というのも、日本は、この種の薬の市販薬販売については、医師側からの反対が大きいからです。ここ何年も日本で議論になっているのは、緊急避妊薬の市販薬販売の是非です。緊急避妊薬とは、妊娠を避けるために継続的かつ計画的に服用する経口避妊薬とは異なり、性犯罪などにあった場合に緊急的に飲む避妊薬です。

日本では緊急避妊薬を市販薬として、処方箋なしで販売すべきであるという議論が続いています。この議論について、昨年から今年にかけて募集されたパブコメに寄せられた意見は4万6000件でした。パブコメとは、行政が政令などを定める際に国民から広く意見を募ることで、公正さや透明性を確保するためのものです。市販薬に関わるパブコメで4万6000件という数字は、私の感覚からすると驚くべき数字です。過去の、あるいは最近の、業界内で比較的関心の高いと思われる話題に対して寄せられたパブコメは、これよりもはるかに小さい数でした。

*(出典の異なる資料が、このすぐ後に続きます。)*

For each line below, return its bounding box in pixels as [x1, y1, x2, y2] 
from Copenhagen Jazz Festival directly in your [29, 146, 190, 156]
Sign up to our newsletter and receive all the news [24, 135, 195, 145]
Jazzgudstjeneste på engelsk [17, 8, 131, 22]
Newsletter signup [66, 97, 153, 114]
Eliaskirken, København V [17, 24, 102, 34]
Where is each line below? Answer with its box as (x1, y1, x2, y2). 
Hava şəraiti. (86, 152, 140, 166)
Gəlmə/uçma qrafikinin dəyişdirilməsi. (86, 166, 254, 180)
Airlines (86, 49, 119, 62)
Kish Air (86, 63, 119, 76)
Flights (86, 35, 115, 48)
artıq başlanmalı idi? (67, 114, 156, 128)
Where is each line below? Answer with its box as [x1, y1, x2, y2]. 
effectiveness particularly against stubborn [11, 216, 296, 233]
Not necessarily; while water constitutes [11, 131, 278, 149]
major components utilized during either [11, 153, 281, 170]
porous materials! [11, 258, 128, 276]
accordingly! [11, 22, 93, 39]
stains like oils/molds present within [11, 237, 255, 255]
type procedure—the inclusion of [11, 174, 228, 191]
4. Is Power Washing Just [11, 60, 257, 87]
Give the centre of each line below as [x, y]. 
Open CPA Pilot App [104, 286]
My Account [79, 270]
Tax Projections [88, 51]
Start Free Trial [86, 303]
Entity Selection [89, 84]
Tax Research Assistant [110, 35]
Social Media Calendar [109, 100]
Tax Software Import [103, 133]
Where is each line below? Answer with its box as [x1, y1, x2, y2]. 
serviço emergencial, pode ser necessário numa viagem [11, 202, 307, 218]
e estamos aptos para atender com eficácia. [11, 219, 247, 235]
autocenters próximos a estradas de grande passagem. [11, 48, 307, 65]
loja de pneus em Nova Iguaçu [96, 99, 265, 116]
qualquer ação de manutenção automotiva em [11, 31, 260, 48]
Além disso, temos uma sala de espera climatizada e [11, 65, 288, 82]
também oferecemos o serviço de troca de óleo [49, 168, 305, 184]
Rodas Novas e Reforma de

2008年に市販薬のネット販売の是非をめぐるパブコメに寄せられた意見は、2300件ほどでした。

医薬品の通信販売規制、97%が「反対」意見――パブコメ結果 - ITmedia NEWS

また、昨年に実施された、市販薬の濫用規制に関するパブコメは(私も意見を出しました)、わずか30通40件でした。

https://www.mhlw.go.jp/content/11120000/001018141.pdf

このことからも、緊急避妊薬の市販薬販売の是非がいかに広く、あるいは深い(この問題に取り組む運動家もいます)問題であるかがうかがえます。

しかし、問題を語ることの難しさからか、当事者になるはずの、薬局界隈、ドラッグストア界隈、薬剤師界隈では、それほど議論が活発になっている印象はありません。もしその印象通りであるならば、これは自戒を込めて、残念なことだと思います。